Data records section start

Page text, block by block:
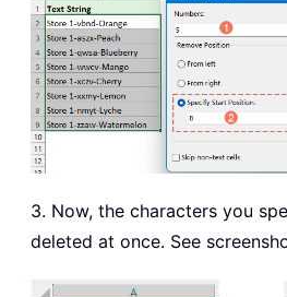
3. Now, the characters you
deleted at once. See
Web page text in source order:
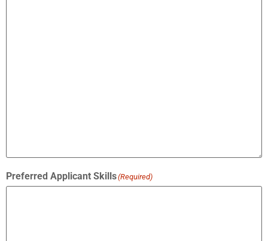
Preferred Applicant Skills(Required)
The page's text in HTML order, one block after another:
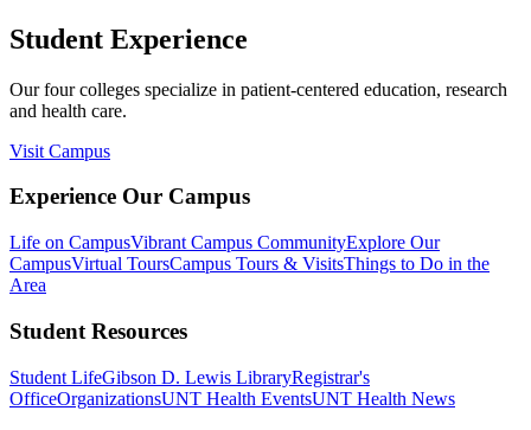
Student Experience
Our four colleges specialize in patient-centered education, research
and health care.
Visit Campus
Experience Our Campus
Life on CampusVibrant Campus CommunityExplore Our
CampusVirtual ToursCampus Tours & VisitsThings to Do in the
Area
Student Resources
Student LifeGibson D. Lewis LibraryRegistrar's
OfficeOrganizationsUNT Health EventsUNT Health News
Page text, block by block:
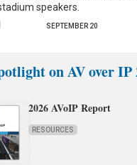
speakers.
SEPTEMBER 20
on AV over IP
2026 AVoIP Report
RESOURCES
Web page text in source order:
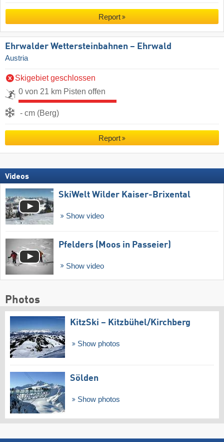
Report
Ehrwalder Wettersteinbahnen – Ehrwald
Austria
Skigebiet geschlossen
0 von 21 km Pisten offen
- cm (Berg)
Report
Videos
SkiWelt Wilder Kaiser-Brixental
Show video
Pfelders (Moos in Passeier)
Show video
Photos
KitzSki – Kitzbühel/​Kirchberg
Show photos
Sölden
Show photos
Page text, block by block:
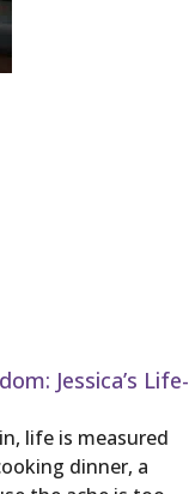
Jessica’s Life-
life is measured
dinner, a
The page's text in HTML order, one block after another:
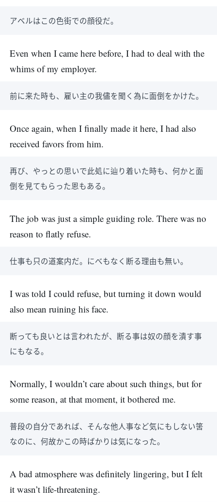
アベルはこの色街での顔役だ。
Even when I came here before, I had to deal with the
whims of my employer.
前に来た時も、雇い主の我儘を聞く為に面倒をかけた。
Once again, when I finally made it here, I had also
received favors from him.
再び、やっとの思いで此処に辿り着いた時も、何かと面
倒を見てもらった恩もある。
The job was just a simple guiding role. There was no
reason to flatly refuse.
仕事も只の道案内だ。にべもなく断る理由も無い。
I was told I could refuse, but turning it down would
also mean ruining his face.
断っても良いとは言われたが、断る事は奴の顔を潰す事
にもなる。
Normally, I wouldn’t care about such things, but for
some reason, at that moment, it bothered me.
普段の自分であれば、そんな他人事など気にもしない筈
なのに、何故かこの時ばかりは気になった。
A bad atmosphere was definitely lingering, but I felt
it wasn’t life-threatening.
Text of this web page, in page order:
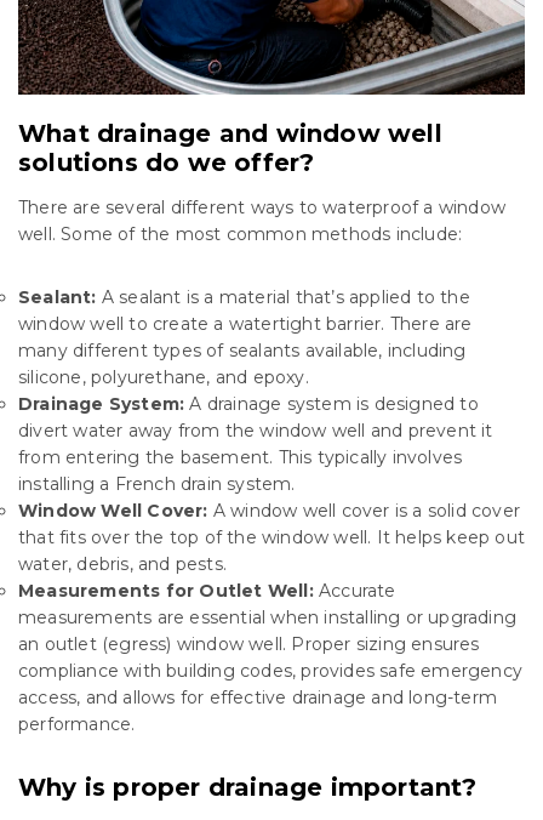
What drainage and window well
solutions do we offer?
There are several different ways to waterproof a window
well. Some of the most common methods include:
Sealant: A sealant is a material that’s applied to the
window well to create a watertight barrier. There are
many different types of sealants available, including
silicone, polyurethane, and epoxy.
Drainage System:A drainage system is designed to
divert water away from the window well and prevent it
from entering the basement. This typically involves
installing a French drain system.
Window Well Cover: A window well cover is a solid cover
that fits over the top of the window well. It helps keep out
water, debris, and pests.
Measurements for Outlet Well: Accurate
measurements are essential when installing or upgrading
an outlet (egress) window well. Proper sizing ensures
compliance with building codes, provides safe emergency
access, and allows for effective drainage and long-term
performance.
Why is proper drainage important?
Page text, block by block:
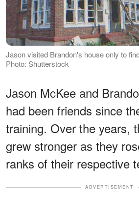
Jason visited Brandon's house only to
Photo: Shutterstock
Jason McKee and
had been friends since
training. Over the years,
grew stronger as they
ranks of their respective
ADVERTISEMENT
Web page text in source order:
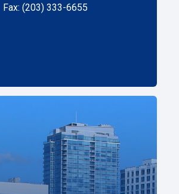
Fax: (203) 333-6655
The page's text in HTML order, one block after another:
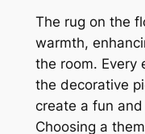
The rug on the
warmth,
the room. Every
the decorative
create a fun
Choosing a
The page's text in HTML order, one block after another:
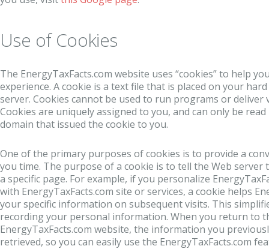
Use of Cookies
The EnergyTaxFacts.com website uses “cookies” to help
experience. A cookie is a text file that is placed on your
server. Cookies cannot be used to run programs or
Cookies are uniquely assigned to you, and can only be
domain that issued the cookie to you.
One of the primary purposes of cookies is to provide a
you time. The purpose of a cookie is to tell the Web
a specific page. For example, if you personalize
with EnergyTaxFacts.com site or services, a cookie helps
your specific information on subsequent visits. This
recording your personal information. When you return to
EnergyTaxFacts.com website, the information you
retrieved, so you can easily use the EnergyTaxFacts.com
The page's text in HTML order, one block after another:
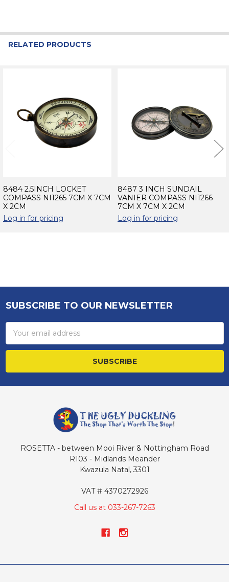
Sidebar
RELATED PRODUCTS
8484 2.5INCH LOCKET
COMPASS NI1265 7CM X 7CM
X 2CM
Log in for pricing
8487 3 INCH SUNDAIL
VANIER COMPASS NI1266
7CM X 7CM X 2CM
Log in for pricing
Footer
SUBSCRIBE TO OUR NEWSLETTER
Address
ROSETTA - between Mooi River & Nottingham Road
R103 - Midlands Meander
Kwazula Natal, 3301
VAT # 4370272926
Call us at 033-267-7263
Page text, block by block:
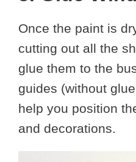
Once the paint is
cutting out all the
glue them to the
guides (without
help you position
and decorations.
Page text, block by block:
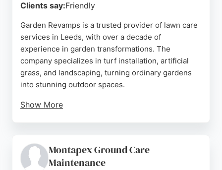
Clients say:Friendly
Garden Revamps is a trusted provider of lawn care
services in Leeds, with over a decade of
experience in garden transformations. The
company specializes in turf installation, artificial
grass, and landscaping, turning ordinary gardens
into stunning outdoor spaces.
Show More
renovations to tailored improvements, Garden
Revamps delivers quality craftsmanship and
Montapex Ground Care
Maintenance
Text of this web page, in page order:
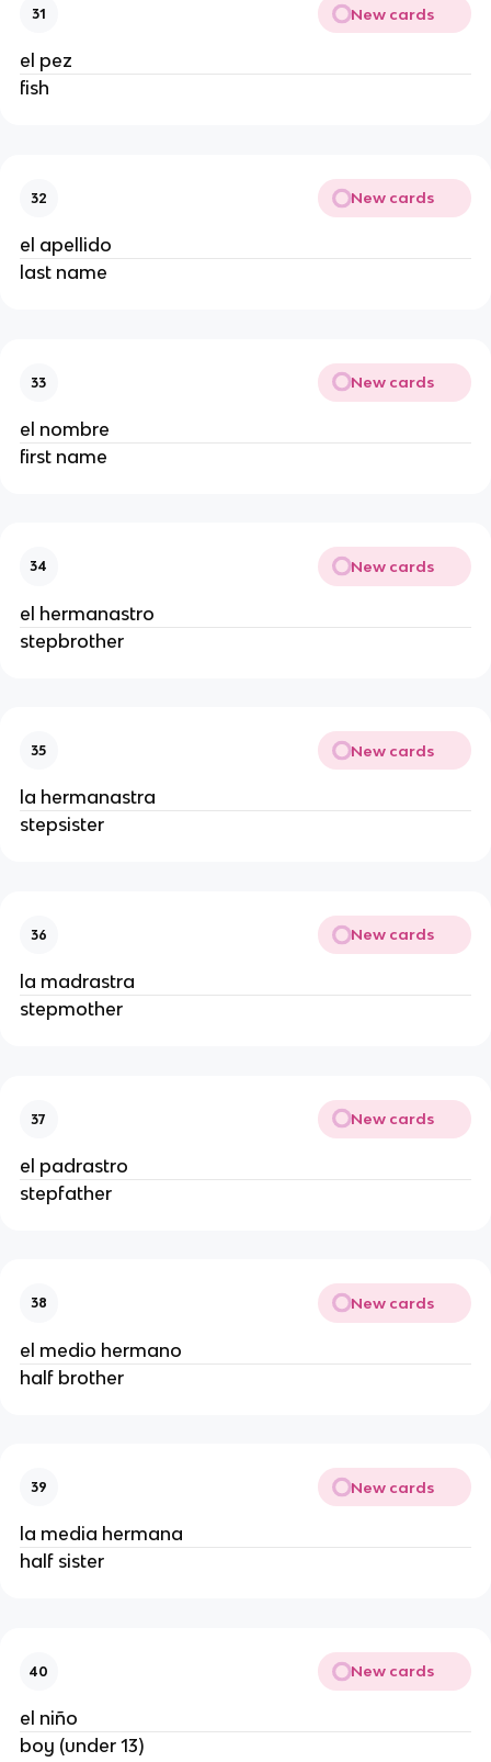
31 New cards
el pez
fish
32 New cards
el apellido
last name
33 New cards
el nombre
first name
34 New cards
el hermanastro
stepbrother
35 New cards
la hermanastra
stepsister
36 New cards
la madrastra
stepmother
37 New cards
el padrastro
stepfather
38 New cards
el medio hermano
half brother
39 New cards
la media hermana
half sister
40 New cards
el niño
boy (under 13)
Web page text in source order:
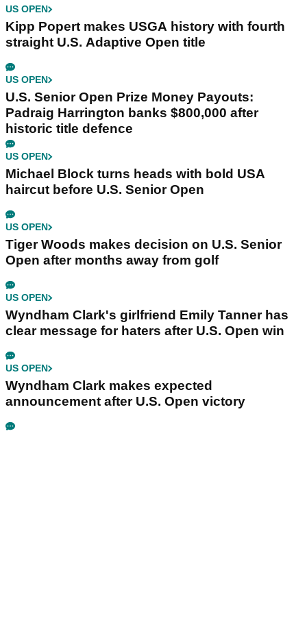
US OPEN
Kipp Popert makes USGA history with fourth
straight U.S. Adaptive Open title
US OPEN
U.S. Senior Open Prize Money Payouts:
Padraig Harrington banks $800,000 after
historic title defence
US OPEN
Michael Block turns heads with bold USA
haircut before U.S. Senior Open
US OPEN
Tiger Woods makes decision on U.S. Senior
Open after months away from golf
US OPEN
Wyndham Clark's girlfriend Emily Tanner has
clear message for haters after U.S. Open win
US OPEN
Wyndham Clark makes expected
announcement after U.S. Open victory
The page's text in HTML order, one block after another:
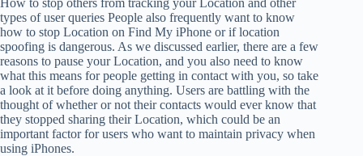
How to stop others from tracking your Location and other
types of user queries People also frequently want to know
how to stop Location on Find My iPhone or if location
spoofing is dangerous. As we discussed earlier, there are a few
reasons to pause your Location, and you also need to know
what this means for people getting in contact with you, so take
a look at it before doing anything. Users are battling with the
thought of whether or not their contacts would ever know that
they stopped sharing their Location, which could be an
important factor for users who want to maintain privacy when
using iPhones.
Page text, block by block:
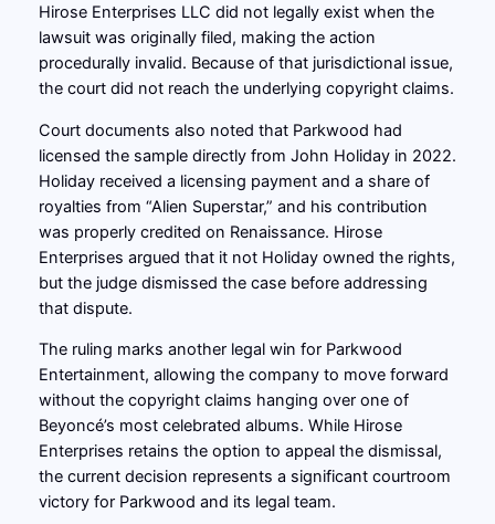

Data records section end

Print every line above exactly as given, but not the pictures.

Task response.
Page text, block by block:
3. Now, the characters you
deleted at once. See
Web page text in source order:
Preferred Applicant Skills(Required)
The page's text in HTML order, one block after another:
Student Experience
Our four colleges specialize in patient-centered education, research
and health care.
Visit Campus
Experience Our Campus
Life on CampusVibrant Campus CommunityExplore Our
CampusVirtual ToursCampus Tours & VisitsThings to Do in the
Area
Student Resources
Student LifeGibson D. Lewis LibraryRegistrar's
OfficeOrganizationsUNT Health EventsUNT Health News
Page text, block by block:
speakers.
SEPTEMBER 20
on AV over IP
2026 AVoIP Report
RESOURCES
Web page text in source order:
Report
Ehrwalder Wettersteinbahnen – Ehrwald
Austria
Skigebiet geschlossen
0 von 21 km Pisten offen
- cm (Berg)
Report
Videos
SkiWelt Wilder Kaiser-Brixental
Show video
Pfelders (Moos in Passeier)
Show video
Photos
KitzSki – Kitzbühel/​Kirchberg
Show photos
Sölden
Show photos
Page text, block by block:
Jessica’s Life-
life is measured
dinner, a
The page's text in HTML order, one block after another:
アベルはこの色街での顔役だ。
Even when I came here before, I had to deal with the
whims of my employer.
前に来た時も、雇い主の我儘を聞く為に面倒をかけた。
Once again, when I finally made it here, I had also
received favors from him.
再び、やっとの思いで此処に辿り着いた時も、何かと面
倒を見てもらった恩もある。
The job was just a simple guiding role. There was no
reason to flatly refuse.
仕事も只の道案内だ。にべもなく断る理由も無い。
I was told I could refuse, but turning it down would
also mean ruining his face.
断っても良いとは言われたが、断る事は奴の顔を潰す事
にもなる。
Normally, I wouldn’t care about such things, but for
some reason, at that moment, it bothered me.
普段の自分であれば、そんな他人事など気にもしない筈
なのに、何故かこの時ばかりは気になった。
A bad atmosphere was definitely lingering, but I felt
it wasn’t life-threatening.
Text of this web page, in page order:
What drainage and window well
solutions do we offer?
There are several different ways to waterproof a window
well. Some of the most common methods include:
Sealant: A sealant is a material that’s applied to the
window well to create a watertight barrier. There are
many different types of sealants available, including
silicone, polyurethane, and epoxy.
Drainage System:A drainage system is designed to
divert water away from the window well and prevent it
from entering the basement. This typically involves
installing a French drain system.
Window Well Cover: A window well cover is a solid cover
that fits over the top of the window well. It helps keep out
water, debris, and pests.
Measurements for Outlet Well: Accurate
measurements are essential when installing or upgrading
an outlet (egress) window well. Proper sizing ensures
compliance with building codes, provides safe emergency
access, and allows for effective drainage and long-term
performance.
Why is proper drainage important?
Page text, block by block:
Jason visited Brandon's house only to
Photo: Shutterstock
Jason McKee and
had been friends since
training. Over the years,
grew stronger as they
ranks of their respective
ADVERTISEMENT
Web page text in source order:
Fax: (203) 333-6655
The page's text in HTML order, one block after another:
The rug on the
warmth,
the room. Every
the decorative
create a fun
Choosing a
The page's text in HTML order, one block after another:
Use of Cookies
The EnergyTaxFacts.com website uses “cookies” to help
experience. A cookie is a text file that is placed on your
server. Cookies cannot be used to run programs or
Cookies are uniquely assigned to you, and can only be
domain that issued the cookie to you.
One of the primary purposes of cookies is to provide a
you time. The purpose of a cookie is to tell the Web
a specific page. For example, if you personalize
with EnergyTaxFacts.com site or services, a cookie helps
your specific information on subsequent visits. This
recording your personal information. When you return to
EnergyTaxFacts.com website, the information you
retrieved, so you can easily use the EnergyTaxFacts.com
The page's text in HTML order, one block after another:
Sidebar
RELATED PRODUCTS
8484 2.5INCH LOCKET
COMPASS NI1265 7CM X 7CM
X 2CM
Log in for pricing
8487 3 INCH SUNDAIL
VANIER COMPASS NI1266
7CM X 7CM X 2CM
Log in for pricing
Footer
SUBSCRIBE TO OUR NEWSLETTER
Address
ROSETTA - between Mooi River & Nottingham Road
R103 - Midlands Meander
Kwazula Natal, 3301
VAT # 4370272926
Call us at 033-267-7263
Page text, block by block:
Once the paint is
cutting out all the
glue them to the
guides (without
help you position
and decorations.
Page text, block by block:
Clients say:Friendly
Garden Revamps is a trusted provider of lawn care
services in Leeds, with over a decade of
experience in garden transformations. The
company specializes in turf installation, artificial
grass, and landscaping, turning ordinary gardens
into stunning outdoor spaces.
Show More
renovations to tailored improvements, Garden
Revamps delivers quality craftsmanship and
Montapex Ground Care
Maintenance
Text of this web page, in page order:
31 New cards
el pez
fish
32 New cards
el apellido
last name
33 New cards
el nombre
first name
34 New cards
el hermanastro
stepbrother
35 New cards
la hermanastra
stepsister
36 New cards
la madrastra
stepmother
37 New cards
el padrastro
stepfather
38 New cards
el medio hermano
half brother
39 New cards
la media hermana
half sister
40 New cards
el niño
boy (under 13)
Web page text in source order:
US OPEN
Kipp Popert makes USGA history with fourth
straight U.S. Adaptive Open title
US OPEN
U.S. Senior Open Prize Money Payouts:
Padraig Harrington banks $800,000 after
historic title defence
US OPEN
Michael Block turns heads with bold USA
haircut before U.S. Senior Open
US OPEN
Tiger Woods makes decision on U.S. Senior
Open after months away from golf
US OPEN
Wyndham Clark's girlfriend Emily Tanner has
clear message for haters after U.S. Open win
US OPEN
Wyndham Clark makes expected
announcement after U.S. Open victory
The page's text in HTML order, one block after another:
How to stop others from tracking your Location and other
types of user queries People also frequently want to know
how to stop Location on Find My iPhone or if location
spoofing is dangerous. As we discussed earlier, there are a few
reasons to pause your Location, and you also need to know
what this means for people getting in contact with you, so take
a look at it before doing anything. Users are battling with the
thought of whether or not their contacts would ever know that
they stopped sharing their Location, which could be an
important factor for users who want to maintain privacy when
using iPhones.
Page text, block by block:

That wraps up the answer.